= European University Press =

European University Press was founded on 20 January 2003 in Dülmen in Germany. It has several outlets in Germany and tries to have a regional networking role for other European university presses. So far, the University Press has published books of members and institutions of more than 30 European universities.

== Aims ==
The European University Press wants to enhance the visibility of international and especially European research results especially in comparison to American research results which are seen as dominating. For this purpose, it fosters multilinguality when introducing new publications and supports English abstracts of German and French research results. It also supports an English paper as a condensation of a non-English monograph. It encourages European scholars to submit English papers, summarizing their research and making it accessible in English.
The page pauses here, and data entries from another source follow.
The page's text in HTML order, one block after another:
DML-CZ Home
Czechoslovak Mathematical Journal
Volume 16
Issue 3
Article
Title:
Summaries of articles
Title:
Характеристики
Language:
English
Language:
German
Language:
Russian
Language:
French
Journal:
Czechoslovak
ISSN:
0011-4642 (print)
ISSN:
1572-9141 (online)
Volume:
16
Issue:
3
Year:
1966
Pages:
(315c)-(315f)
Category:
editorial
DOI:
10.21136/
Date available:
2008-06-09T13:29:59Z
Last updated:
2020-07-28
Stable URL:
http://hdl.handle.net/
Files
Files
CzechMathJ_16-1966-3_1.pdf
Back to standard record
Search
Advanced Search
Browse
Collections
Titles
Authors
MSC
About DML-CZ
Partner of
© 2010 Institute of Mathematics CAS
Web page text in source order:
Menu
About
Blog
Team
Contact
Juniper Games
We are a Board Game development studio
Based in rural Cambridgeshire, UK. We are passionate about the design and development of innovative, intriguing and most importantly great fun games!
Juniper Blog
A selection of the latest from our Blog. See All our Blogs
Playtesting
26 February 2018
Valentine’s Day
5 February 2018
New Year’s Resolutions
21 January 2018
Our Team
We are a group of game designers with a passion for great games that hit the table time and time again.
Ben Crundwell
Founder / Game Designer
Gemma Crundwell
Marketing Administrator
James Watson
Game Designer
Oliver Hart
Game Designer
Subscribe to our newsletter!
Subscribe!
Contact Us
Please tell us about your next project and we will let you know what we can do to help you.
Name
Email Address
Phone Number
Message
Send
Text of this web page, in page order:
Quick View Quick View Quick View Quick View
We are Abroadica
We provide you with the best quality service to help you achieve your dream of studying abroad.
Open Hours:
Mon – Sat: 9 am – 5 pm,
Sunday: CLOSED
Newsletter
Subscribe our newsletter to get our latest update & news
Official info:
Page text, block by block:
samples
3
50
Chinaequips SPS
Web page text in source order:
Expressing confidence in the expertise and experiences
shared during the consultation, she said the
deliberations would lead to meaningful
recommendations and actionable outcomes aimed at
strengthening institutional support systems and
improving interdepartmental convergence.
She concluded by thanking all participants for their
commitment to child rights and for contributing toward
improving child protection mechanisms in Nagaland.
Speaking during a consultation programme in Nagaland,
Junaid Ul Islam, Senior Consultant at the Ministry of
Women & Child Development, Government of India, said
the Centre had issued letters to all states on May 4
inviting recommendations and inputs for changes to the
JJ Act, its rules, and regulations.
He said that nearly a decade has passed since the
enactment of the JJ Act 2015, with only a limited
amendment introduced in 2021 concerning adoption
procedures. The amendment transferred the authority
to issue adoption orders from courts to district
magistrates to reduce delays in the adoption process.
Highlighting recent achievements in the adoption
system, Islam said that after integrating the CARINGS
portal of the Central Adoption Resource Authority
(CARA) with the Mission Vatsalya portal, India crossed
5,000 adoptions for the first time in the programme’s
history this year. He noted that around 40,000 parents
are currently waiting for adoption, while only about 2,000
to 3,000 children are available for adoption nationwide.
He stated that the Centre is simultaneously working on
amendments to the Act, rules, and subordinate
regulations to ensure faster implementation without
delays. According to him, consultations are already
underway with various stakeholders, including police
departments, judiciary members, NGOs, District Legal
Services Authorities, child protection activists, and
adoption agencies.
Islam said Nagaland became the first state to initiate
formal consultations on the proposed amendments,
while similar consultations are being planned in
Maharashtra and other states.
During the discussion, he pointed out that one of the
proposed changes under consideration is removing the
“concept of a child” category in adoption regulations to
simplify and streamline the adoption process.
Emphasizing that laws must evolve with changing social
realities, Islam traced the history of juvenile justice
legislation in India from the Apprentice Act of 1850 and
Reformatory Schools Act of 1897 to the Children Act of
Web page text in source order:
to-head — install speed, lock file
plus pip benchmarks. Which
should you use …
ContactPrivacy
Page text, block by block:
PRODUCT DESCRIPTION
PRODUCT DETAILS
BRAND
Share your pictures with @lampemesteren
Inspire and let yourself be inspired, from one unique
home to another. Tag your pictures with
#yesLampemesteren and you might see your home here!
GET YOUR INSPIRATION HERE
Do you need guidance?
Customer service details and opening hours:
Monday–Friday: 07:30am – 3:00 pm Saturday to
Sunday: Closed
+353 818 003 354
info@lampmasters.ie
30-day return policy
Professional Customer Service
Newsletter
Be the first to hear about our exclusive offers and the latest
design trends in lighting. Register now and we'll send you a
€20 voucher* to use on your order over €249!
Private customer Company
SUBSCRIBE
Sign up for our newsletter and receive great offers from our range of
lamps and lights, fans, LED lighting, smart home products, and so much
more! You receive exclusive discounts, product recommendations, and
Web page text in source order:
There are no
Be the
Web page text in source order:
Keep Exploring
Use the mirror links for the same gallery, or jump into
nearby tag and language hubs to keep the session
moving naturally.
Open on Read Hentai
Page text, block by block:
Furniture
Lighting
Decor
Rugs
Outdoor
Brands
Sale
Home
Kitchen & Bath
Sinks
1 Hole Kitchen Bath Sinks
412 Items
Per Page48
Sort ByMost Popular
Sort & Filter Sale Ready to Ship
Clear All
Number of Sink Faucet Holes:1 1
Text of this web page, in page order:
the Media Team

Therefore, the European University Press is better known under its English name (despite its German origin).

== Instruments ==
The European University Press is operator of the platform sciencenet.eu for books published by university presses. The press fosters the establishment of instruments of quality assurance such as peer review, the 'European Impact Factor', 'European Citation Index' as well as open access by professional presses. University presses fulfilling the quality criteria of the European University Press, can become members of the network, they are entitled to use the logo of European University Press.

== Innovation ==
The European University Press published the first book to be read with Google Glass on 8 October 2014, as introduced at the Frankfurt Book Fair. The book can be read as a normal paper book or - enriched with multimedia elements - with Google Glass, Kindle, on Smartphone and Pads on the platforms iOS and Android.